Molecular Pathways: Inhibiting steroid biosynthesis in prostate cancer
Ferraldeschi R, Sharifi N, Auchus RJ, Attard G. Clin Cancer Res. 2013 Mar 7. [Epub ahead of print]


Cancer Therapeutics, Institute of Cancer Research.


A significant proportion of castration-resistant prostate cancers (CRPC) remain driven by ligand activation of the androgen receptor. Although the testes are the primary source of testosterone, testosterone can also be produced from peripheral conversion of adrenal sex hormone precursors dehydroepiandrosterone (DHEA) and androstenedione (AD) in the prostate and other tissues. CYP17A1 catalyzes two essential reactions in the production of DHEA and androstenedione: the hydroxylation (hydroxylase activity) and the subsequent cleavage of the C17-20 side-chain (lyase activity).
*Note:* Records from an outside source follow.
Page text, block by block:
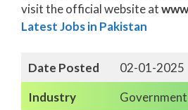
visit the official website at
Latest Jobs in Pakistan
Date Posted
02-01-2025
Industry
Government
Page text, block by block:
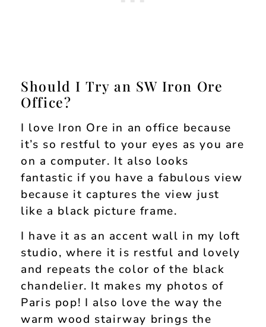
Should I Try an SW Iron Ore
Office?
I love Iron Ore in an office because
it’s so restful to your eyes as you are
on a computer. It also looks
fantastic if you have a fabulous view
because it captures the view just
like a black picture frame.
I have it as an accent wall in my loft
studio, where it is restful and lovely
and repeats the color of the black
chandelier. It makes my photos of
Paris pop! I also love the way the
warm wood stairway brings the
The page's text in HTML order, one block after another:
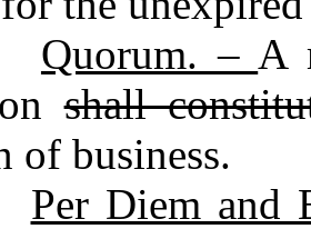
Quorum. – A
shall
of business.
Per Diem and
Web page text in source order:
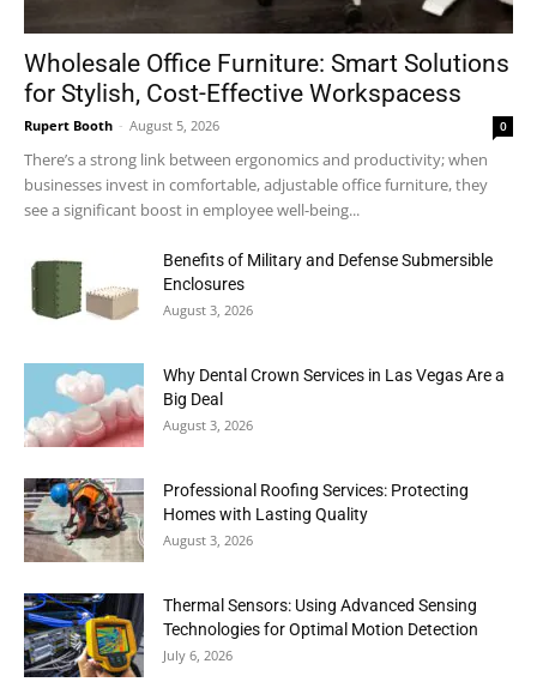
Wholesale Office Furniture: Smart Solutions
for Stylish, Cost-Effective Workspacess
Rupert Booth - August 5, 2026 0
There’s a strong link between ergonomics and productivity; when
businesses invest in comfortable, adjustable office furniture, they
see a significant boost in employee well-being...
Benefits of Military and Defense Submersible
Enclosures
August 3, 2026
Why Dental Crown Services in Las Vegas Are a
Big Deal
August 3, 2026
Professional Roofing Services: Protecting
Homes with Lasting Quality
August 3, 2026
Thermal Sensors: Using Advanced Sensing
Technologies for Optimal Motion Detection
July 6, 2026
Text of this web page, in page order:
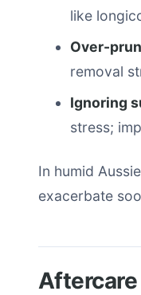
like
Over-
removal
Ignoring
stress;
In humid
exacerbate
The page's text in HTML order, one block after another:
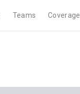
Teams Coverage
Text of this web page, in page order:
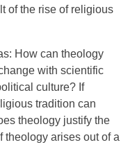
of the rise of religious
How can theology
with scientific
culture? If
tradition can
theology justify the
theology arises out of a
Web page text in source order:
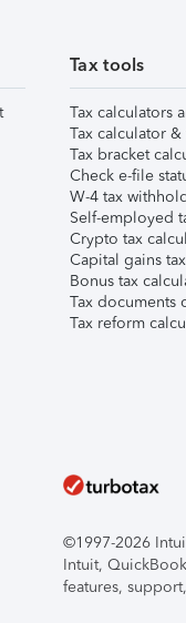
Tax tools
Tax calculators
Tax calculator
Tax bracket
Check e-file
W-4 tax
Self-employed
Crypto tax
Capital gains
Bonus tax
Tax documents
Tax reform
©1997-2026
Intuit,
features,
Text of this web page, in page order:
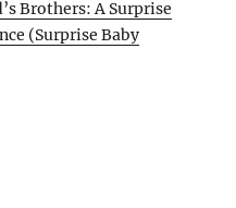
Brothers: A Surprise
(Surprise Baby
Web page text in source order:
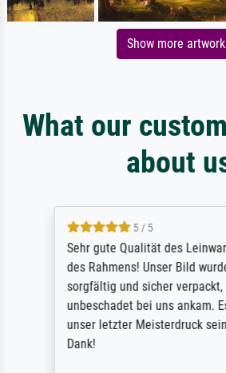
Show more
What our
about
5 / 5
Sehr gute Qualität des
des Rahmens! Unser Bild
sorgfältig und sicher verpackt,
unbeschadet bei uns ankam.
unser letzter Meisterdruck
Dank!
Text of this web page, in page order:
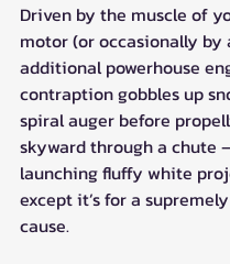
Driven by the muscle of
motor (or occasionally by
additional powerhouse
contraption gobbles up
spiral auger before
skyward through a chute
launching fluffy white
except it’s for a
cause.
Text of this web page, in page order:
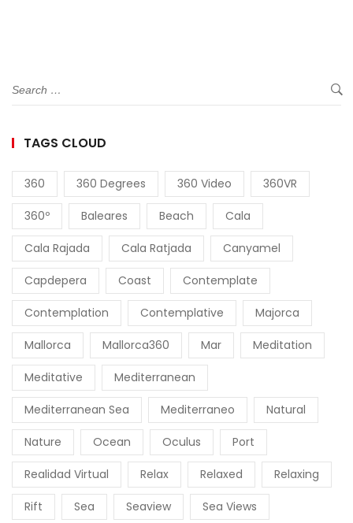
TAGS CLOUD
360 360 Degrees 360 Video 360VR
360º Baleares Beach Cala
Cala Rajada Cala Ratjada Canyamel
Capdepera Coast Contemplate
Contemplation Contemplative Majorca
Mallorca Mallorca360 Mar Meditation
Meditative Mediterranean
Mediterranean Sea Mediterraneo Natural
Nature Ocean Oculus Port
Realidad Virtual Relax Relaxed Relaxing
Rift Sea Seaview Sea Views
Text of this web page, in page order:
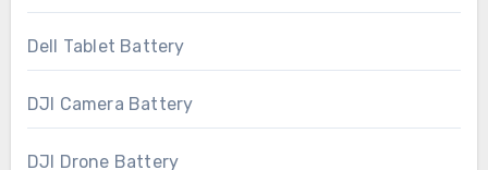
Dell Tablet Battery
DJI Camera Battery
DJI Drone Battery
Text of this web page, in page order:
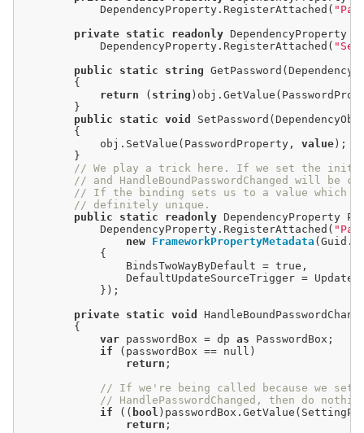
            DependencyProperty.RegisterAttached(
private static readonly DependencyProperty
            DependencyProperty.RegisterAttached(
public
static string
        {
return ( string
        }
public
static void
        {
            obj.SetValue(PasswordProperty,
value );
        }
// We play a trick here. If we set the
// and HandleBoundPasswordChanged will
// If the binding sets us to a value which
// definitely unique.
public
static readonly DependencyProperty
            DependencyProperty.RegisterAttached(
new FrameworkPropertyMetadata
            {
                BindsTwoWayByDefault
= true ,
                DefaultUpdateSourceTrigger
=
            });
private static void
        {
var passwordBox = dp as PasswordBox;
if (passwordBox == null )
return ;
// If we're being called because we
// HandlePasswordChanged, then do
if (( bool
return ;
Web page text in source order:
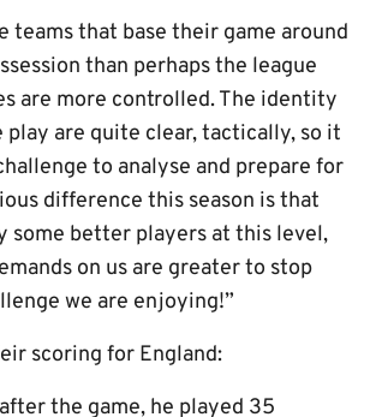
teams that base their game around
than perhaps the league
are more controlled. The identity
play are quite clear, tactically, so it
to analyse and prepare for
difference this season is that
some better players at this level,
on us are greater to stop
we are enjoying!”
scoring for England:
the game, he played 35
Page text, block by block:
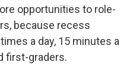
opportunities to role-
because recess
a day, 15 minutes a
first-graders.
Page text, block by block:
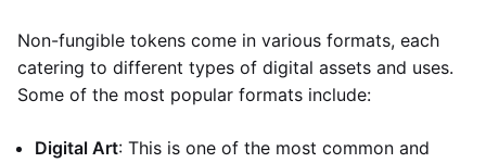
Non-fungible tokens come in various formats, each
catering to different types of digital assets and uses.
Some of the most popular formats include:
Digital Art: This is one of the most common and
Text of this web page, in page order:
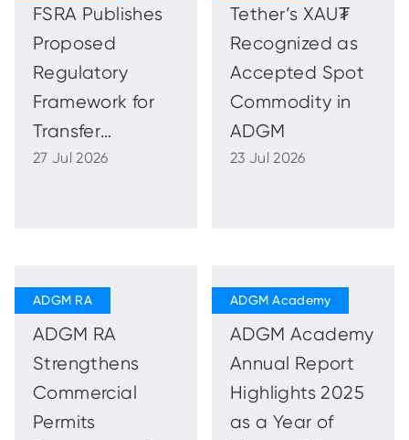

Potent and selective inhibition of CYP17A1 by abiraterone depletes residual non-gonadal androgens and is an effective treatment for CRPC. Elucidation of the mechanisms that underlie resistance to abiraterone will inform on the development of novel therapeutic strategies post abiraterone. Preclinical evidence that androgen biosynthesis in prostate cancer cells does not necessarily follow a single dominant pathway and residual androgens or alternative ligands (including administered glucocorticoids) can reactivate androgen receptor signaling supports co-targeting of more than one enzyme involved in steroidogenesis and combining a CYP17A1 inhibitor with an anti-androgen. Furthermore, given the drawbacks of 17α-hydroxylase inhibition, there is considerable interest in developing new CYP17A1 inhibitors that more specifically inhibit lyase activity and are therefore less likely to require glucocorticoid co-administration.